Let me restate your question:
I recently wrote a spec episode of Grey’s Anatomy. I worked very hard on making it exactly like the show, right down to the title. I was subsequently shocked — shocked! — to see that the writers of the show had the audacity to write an episode exactly like their own show. Who can I sue?
Put this way, your fallacy is clear — you’re confusing cause and effect. You think their “Favorite Mistake” is similar to yours because they somehow read and stole your idea, when in fact it’s similar because it’s frickin’ Grey’s Anatomy. You followed their conventions. You included their characters. You emulated their show as closely as you could.

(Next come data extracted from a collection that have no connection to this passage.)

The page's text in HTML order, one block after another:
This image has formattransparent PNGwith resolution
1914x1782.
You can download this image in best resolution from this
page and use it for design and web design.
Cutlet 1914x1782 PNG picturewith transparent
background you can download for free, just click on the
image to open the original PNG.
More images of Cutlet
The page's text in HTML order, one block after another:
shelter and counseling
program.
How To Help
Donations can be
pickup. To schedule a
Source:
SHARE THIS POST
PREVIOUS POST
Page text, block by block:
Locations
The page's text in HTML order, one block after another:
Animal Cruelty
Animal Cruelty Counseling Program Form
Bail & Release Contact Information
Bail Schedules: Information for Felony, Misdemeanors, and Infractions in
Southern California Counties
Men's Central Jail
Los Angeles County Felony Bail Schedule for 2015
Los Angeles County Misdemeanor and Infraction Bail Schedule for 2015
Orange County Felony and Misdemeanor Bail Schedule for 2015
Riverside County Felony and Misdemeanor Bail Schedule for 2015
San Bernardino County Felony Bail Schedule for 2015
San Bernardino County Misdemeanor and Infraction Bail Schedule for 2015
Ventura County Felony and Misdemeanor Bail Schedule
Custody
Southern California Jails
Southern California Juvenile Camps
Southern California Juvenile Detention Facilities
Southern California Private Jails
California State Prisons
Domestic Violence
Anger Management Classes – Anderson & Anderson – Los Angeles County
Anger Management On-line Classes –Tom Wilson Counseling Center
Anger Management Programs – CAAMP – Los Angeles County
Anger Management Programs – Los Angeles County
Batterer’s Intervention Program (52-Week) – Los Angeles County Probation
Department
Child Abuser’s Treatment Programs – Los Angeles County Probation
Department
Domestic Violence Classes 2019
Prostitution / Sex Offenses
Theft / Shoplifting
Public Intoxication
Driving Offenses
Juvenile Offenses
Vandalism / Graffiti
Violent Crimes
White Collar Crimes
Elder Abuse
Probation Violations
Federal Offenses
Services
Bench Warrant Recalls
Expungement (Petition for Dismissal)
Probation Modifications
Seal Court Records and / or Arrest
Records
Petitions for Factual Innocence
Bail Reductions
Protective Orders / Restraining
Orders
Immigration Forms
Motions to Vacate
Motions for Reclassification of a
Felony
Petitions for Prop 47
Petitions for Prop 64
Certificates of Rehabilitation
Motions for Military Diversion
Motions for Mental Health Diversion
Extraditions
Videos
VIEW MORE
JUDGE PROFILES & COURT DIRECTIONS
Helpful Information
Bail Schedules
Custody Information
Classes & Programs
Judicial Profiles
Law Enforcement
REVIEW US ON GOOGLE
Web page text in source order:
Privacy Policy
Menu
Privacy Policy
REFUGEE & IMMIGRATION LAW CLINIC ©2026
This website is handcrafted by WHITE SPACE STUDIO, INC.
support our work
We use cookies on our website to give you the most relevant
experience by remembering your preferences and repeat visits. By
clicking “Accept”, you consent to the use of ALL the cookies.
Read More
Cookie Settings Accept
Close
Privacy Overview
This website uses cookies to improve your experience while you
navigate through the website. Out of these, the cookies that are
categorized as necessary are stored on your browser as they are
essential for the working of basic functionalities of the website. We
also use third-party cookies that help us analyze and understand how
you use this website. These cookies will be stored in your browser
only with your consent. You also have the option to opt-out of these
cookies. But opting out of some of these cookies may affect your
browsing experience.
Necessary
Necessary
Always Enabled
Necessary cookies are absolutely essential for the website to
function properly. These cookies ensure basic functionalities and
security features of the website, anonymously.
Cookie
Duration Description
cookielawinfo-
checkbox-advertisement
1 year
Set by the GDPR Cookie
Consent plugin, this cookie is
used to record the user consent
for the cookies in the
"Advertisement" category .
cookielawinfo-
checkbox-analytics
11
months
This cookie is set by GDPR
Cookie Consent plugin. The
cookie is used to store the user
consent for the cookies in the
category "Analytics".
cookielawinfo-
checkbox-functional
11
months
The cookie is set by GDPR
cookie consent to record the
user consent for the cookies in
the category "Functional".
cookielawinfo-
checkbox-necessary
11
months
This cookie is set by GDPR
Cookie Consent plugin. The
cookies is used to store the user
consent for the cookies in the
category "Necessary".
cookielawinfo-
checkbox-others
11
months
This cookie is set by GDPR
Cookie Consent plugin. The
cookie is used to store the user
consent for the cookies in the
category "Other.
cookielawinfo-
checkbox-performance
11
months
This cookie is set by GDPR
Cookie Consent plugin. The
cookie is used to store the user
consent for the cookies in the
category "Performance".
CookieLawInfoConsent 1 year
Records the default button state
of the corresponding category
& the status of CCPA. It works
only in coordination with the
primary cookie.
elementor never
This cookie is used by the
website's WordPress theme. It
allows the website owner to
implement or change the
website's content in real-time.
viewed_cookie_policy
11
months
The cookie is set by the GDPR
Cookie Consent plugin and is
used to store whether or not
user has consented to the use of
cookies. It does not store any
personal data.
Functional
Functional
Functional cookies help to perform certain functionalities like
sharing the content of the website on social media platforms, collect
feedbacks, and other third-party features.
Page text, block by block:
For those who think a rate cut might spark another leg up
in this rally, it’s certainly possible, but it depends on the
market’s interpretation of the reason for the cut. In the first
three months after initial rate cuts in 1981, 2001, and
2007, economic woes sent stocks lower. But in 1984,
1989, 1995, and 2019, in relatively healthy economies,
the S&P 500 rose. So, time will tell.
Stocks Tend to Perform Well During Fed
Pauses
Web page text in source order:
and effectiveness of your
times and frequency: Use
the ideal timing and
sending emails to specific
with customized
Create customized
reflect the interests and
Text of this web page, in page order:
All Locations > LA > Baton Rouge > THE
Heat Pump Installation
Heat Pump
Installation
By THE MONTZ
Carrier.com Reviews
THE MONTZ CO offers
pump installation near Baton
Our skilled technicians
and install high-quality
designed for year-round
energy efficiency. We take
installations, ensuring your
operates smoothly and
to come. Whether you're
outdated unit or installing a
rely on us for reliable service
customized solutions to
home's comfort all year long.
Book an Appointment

You copied them, not vice-versa. Got it?
In terms of the title, given the show’s adult-contemporary demographics, it was pretty likely they were going to have a Sheryl Crow track sooner or later.2 As far as I can tell from the promos (and parodies) I’ve seen, the show is about young doctors hooking up and breaking up. “My Favorite Mistake” sounds like a good fit. They didn’t need your script to come up with that idea.3
In addition to the cause and effect problem, I think there’s also a fallacy of limited sampling. You’re looking at your script and the episode you saw. But if an independent reader had your script and 10 other spec scripts of the show to compare to the produced episode, would they really think yours was all that similar? I doubt it.4
Or as another test, a reader could compare your script to 10 produced episodes of the show. Would he be able to tell which one your script “influenced?” Again, doubtful.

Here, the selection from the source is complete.